# What to produce:
Pictures stay out of the copy. Retype exactly the lines below from the one with "the second byte" through the one with "exactly (143, 159)".

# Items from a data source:
━━━━━━

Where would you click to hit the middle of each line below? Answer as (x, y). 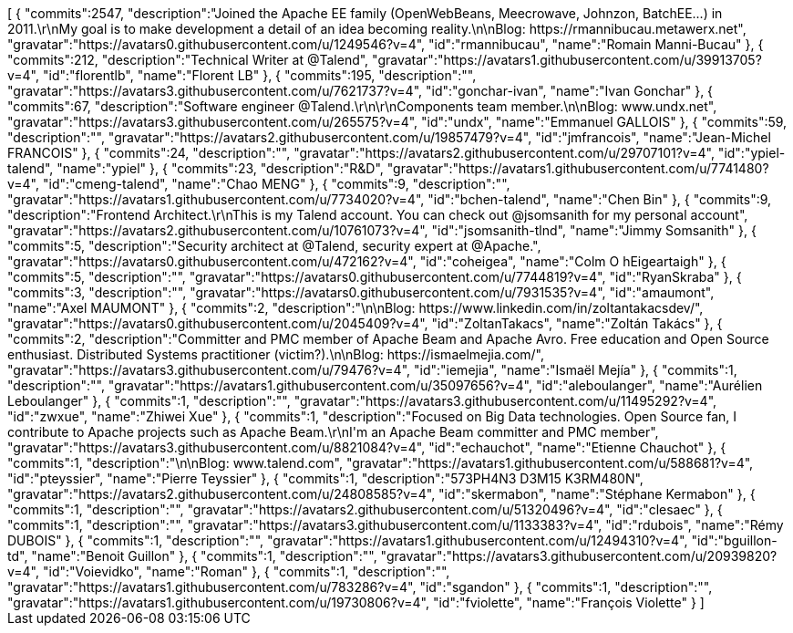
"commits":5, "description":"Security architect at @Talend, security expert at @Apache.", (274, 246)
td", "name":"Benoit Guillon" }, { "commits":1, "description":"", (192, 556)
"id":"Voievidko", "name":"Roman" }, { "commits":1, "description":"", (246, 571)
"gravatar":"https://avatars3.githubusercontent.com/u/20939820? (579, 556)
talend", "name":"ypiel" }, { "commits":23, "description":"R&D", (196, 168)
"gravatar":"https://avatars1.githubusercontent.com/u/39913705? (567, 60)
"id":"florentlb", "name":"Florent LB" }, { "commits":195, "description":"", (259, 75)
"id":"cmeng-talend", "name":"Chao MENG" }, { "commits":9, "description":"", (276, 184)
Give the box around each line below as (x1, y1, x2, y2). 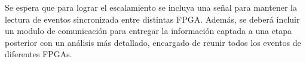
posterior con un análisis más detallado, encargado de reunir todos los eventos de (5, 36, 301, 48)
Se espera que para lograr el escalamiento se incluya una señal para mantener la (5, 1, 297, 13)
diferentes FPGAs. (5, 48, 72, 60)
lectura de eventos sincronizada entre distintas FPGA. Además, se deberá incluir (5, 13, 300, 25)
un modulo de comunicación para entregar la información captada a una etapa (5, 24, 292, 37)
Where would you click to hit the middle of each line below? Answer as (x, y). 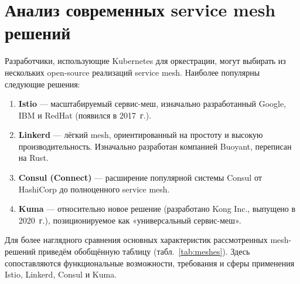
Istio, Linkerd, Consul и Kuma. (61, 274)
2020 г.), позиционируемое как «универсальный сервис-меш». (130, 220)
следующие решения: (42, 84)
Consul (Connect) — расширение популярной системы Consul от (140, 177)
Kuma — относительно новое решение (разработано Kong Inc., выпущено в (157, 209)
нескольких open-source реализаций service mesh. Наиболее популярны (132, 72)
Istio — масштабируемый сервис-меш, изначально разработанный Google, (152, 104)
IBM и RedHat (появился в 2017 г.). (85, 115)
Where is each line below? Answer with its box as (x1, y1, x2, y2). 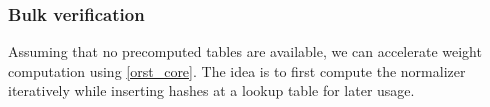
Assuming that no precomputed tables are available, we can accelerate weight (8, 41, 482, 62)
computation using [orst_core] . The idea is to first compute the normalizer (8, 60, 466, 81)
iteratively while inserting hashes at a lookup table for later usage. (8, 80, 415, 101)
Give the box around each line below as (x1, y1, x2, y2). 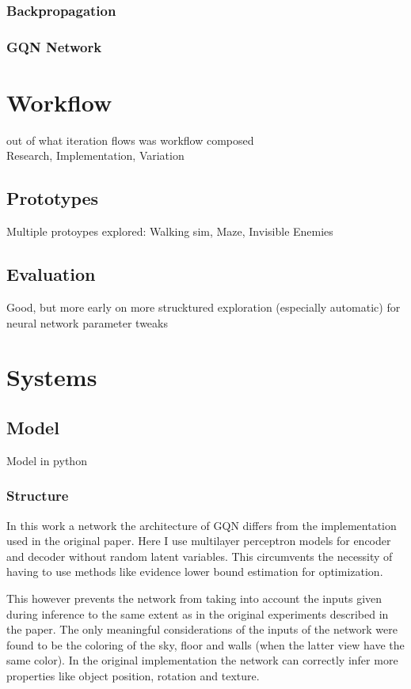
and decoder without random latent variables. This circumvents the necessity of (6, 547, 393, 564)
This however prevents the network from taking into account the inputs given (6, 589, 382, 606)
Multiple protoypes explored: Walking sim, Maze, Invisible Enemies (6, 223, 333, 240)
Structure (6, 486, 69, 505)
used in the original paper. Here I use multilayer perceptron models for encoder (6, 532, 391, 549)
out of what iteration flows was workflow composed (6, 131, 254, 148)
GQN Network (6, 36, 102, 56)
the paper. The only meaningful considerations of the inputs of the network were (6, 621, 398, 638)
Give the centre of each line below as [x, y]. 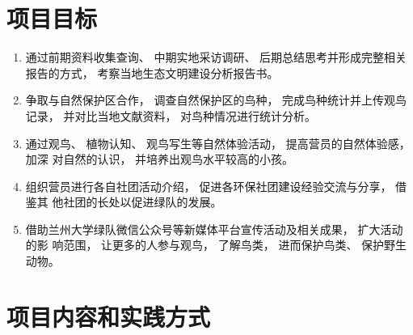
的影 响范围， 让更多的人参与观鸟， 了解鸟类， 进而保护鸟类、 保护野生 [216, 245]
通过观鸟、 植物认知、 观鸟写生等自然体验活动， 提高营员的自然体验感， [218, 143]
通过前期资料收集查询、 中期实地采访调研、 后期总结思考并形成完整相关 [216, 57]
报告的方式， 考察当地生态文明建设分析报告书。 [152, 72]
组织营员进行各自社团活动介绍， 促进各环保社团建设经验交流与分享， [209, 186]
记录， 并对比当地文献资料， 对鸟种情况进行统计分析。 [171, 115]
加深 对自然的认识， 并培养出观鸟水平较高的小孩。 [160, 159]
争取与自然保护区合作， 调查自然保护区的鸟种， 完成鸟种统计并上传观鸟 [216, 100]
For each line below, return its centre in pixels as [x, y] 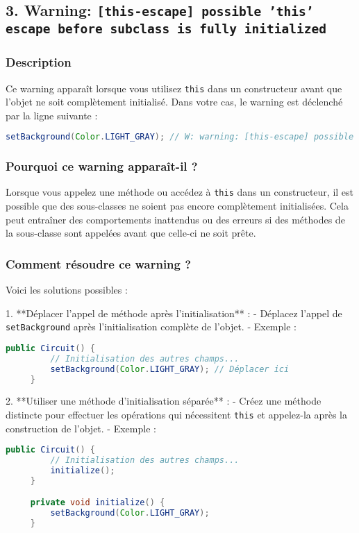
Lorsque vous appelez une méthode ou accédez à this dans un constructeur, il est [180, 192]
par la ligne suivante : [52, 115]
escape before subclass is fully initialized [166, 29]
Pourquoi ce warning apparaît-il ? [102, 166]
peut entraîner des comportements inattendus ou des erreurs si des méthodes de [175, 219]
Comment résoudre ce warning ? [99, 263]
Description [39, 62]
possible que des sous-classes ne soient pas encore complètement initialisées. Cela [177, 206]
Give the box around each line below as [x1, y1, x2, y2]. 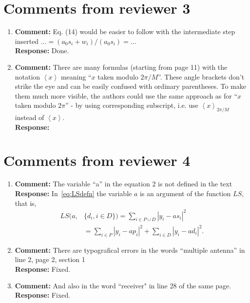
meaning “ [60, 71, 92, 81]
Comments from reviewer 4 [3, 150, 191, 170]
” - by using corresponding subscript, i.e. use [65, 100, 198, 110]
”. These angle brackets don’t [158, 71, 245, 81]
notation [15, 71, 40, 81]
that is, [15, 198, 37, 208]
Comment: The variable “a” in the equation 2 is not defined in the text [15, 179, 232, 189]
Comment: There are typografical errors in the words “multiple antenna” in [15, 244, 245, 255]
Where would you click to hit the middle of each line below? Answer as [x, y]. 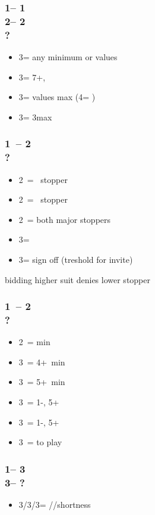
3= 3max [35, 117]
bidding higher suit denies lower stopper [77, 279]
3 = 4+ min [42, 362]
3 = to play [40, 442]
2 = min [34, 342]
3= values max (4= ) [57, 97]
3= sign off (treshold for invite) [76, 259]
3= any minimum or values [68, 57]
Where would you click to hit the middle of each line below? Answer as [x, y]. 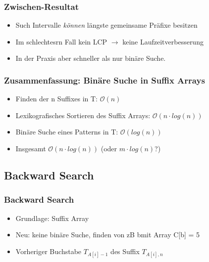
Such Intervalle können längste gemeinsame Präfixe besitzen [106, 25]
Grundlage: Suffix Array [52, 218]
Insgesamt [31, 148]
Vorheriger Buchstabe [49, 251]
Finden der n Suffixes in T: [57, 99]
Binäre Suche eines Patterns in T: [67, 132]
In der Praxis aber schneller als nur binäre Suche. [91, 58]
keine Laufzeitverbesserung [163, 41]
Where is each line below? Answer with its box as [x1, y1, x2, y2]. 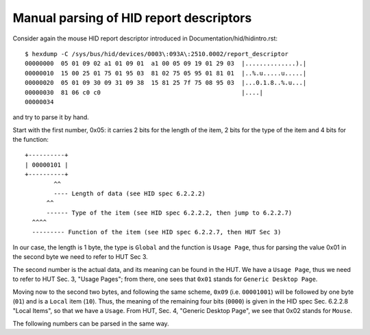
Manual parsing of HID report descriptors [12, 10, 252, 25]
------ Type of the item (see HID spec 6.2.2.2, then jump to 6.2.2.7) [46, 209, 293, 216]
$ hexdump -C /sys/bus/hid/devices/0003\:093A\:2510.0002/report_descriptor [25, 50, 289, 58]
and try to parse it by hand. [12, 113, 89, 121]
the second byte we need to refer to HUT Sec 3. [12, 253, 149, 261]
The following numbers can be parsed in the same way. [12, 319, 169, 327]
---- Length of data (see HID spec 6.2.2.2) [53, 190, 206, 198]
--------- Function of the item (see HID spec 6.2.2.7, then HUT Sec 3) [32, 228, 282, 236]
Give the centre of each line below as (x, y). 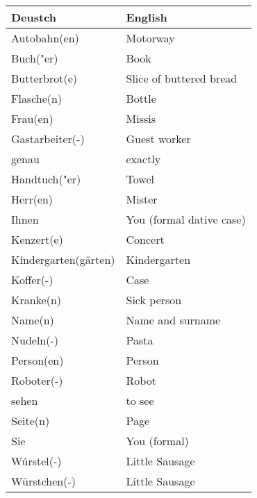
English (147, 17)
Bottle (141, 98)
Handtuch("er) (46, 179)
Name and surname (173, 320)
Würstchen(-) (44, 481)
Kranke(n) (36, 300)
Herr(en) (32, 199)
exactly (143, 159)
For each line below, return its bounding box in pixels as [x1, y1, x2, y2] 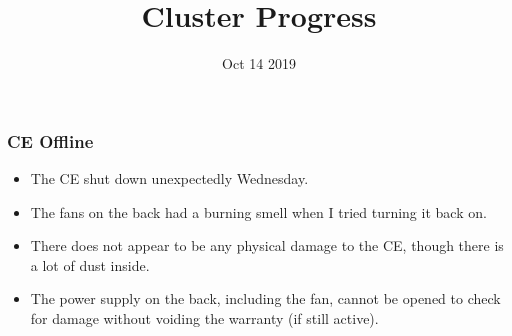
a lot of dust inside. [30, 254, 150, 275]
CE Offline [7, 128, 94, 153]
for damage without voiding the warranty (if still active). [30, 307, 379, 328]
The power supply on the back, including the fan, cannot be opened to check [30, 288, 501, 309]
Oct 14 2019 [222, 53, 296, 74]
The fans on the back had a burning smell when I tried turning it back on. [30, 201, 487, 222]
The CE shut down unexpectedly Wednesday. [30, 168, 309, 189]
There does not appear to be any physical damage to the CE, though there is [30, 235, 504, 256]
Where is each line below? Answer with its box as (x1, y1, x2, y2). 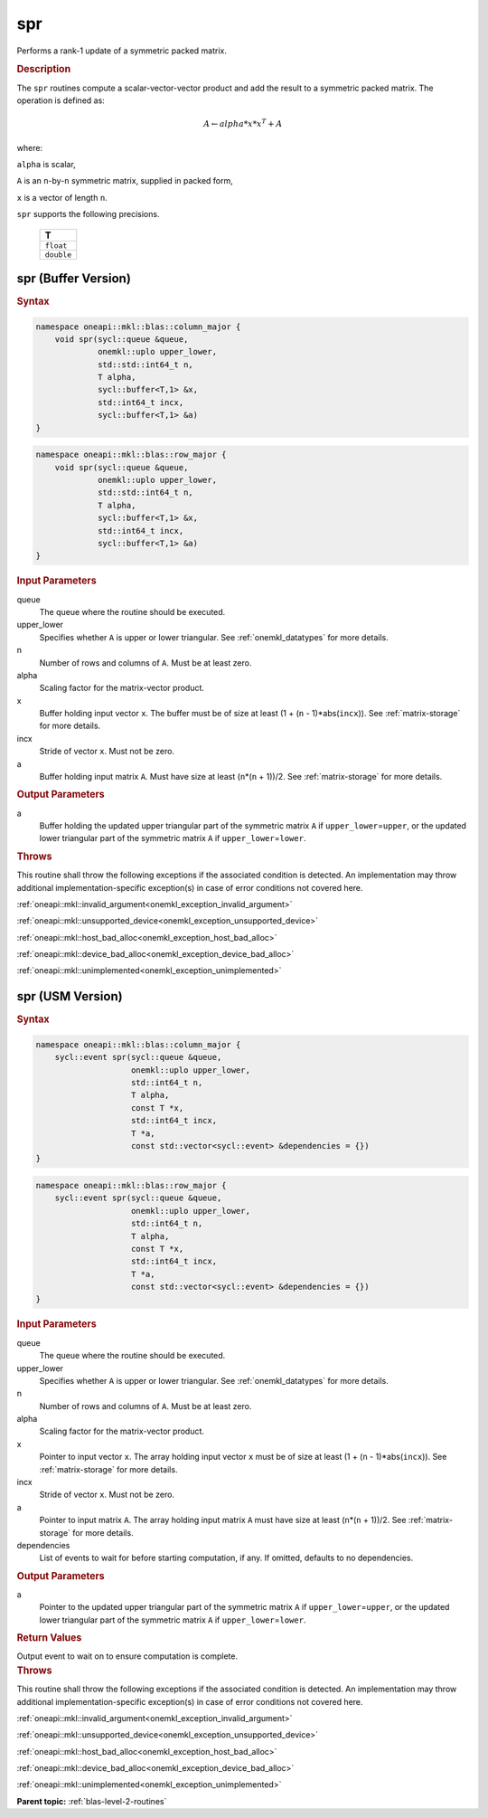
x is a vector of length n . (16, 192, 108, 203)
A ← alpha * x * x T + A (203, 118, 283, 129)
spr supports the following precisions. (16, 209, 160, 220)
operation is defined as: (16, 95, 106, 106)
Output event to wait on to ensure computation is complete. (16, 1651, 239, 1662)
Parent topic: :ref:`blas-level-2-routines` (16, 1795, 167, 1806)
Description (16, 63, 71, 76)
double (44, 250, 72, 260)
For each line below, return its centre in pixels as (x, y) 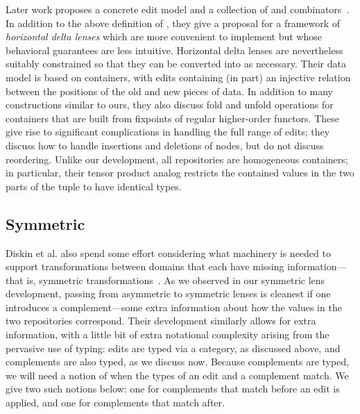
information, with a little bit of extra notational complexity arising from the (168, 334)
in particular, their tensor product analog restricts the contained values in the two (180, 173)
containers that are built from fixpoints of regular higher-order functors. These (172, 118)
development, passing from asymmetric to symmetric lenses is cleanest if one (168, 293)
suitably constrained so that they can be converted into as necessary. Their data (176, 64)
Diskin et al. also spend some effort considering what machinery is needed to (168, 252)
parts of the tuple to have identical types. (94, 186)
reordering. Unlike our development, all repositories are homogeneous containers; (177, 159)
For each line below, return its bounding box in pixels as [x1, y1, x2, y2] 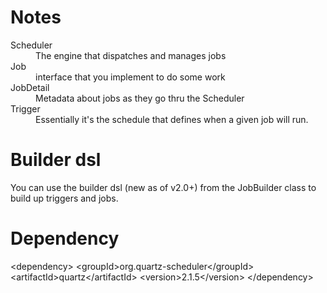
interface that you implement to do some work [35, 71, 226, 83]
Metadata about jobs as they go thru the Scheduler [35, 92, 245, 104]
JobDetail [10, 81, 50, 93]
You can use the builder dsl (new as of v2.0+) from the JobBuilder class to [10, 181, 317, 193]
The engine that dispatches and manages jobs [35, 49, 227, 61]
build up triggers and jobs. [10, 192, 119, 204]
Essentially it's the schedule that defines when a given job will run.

━━━━━━

# Response to this exercise:
the second byte we need to refer to HUT Sec 3. [12, 253, 149, 261]
The following numbers can be parsed in the same way. [12, 319, 169, 327]
---- Length of data (see HID spec 6.2.2.2) [53, 190, 206, 198]
--------- Function of the item (see HID spec 6.2.2.7, then HUT Sec 3) [32, 228, 282, 236]
Give the centre of each line below as (x, y). 
English (147, 17)
Bottle (141, 98)
Handtuch("er) (46, 179)
Name and surname (173, 320)
Würstchen(-) (44, 481)
Kranke(n) (36, 300)
Herr(en) (32, 199)
exactly (143, 159)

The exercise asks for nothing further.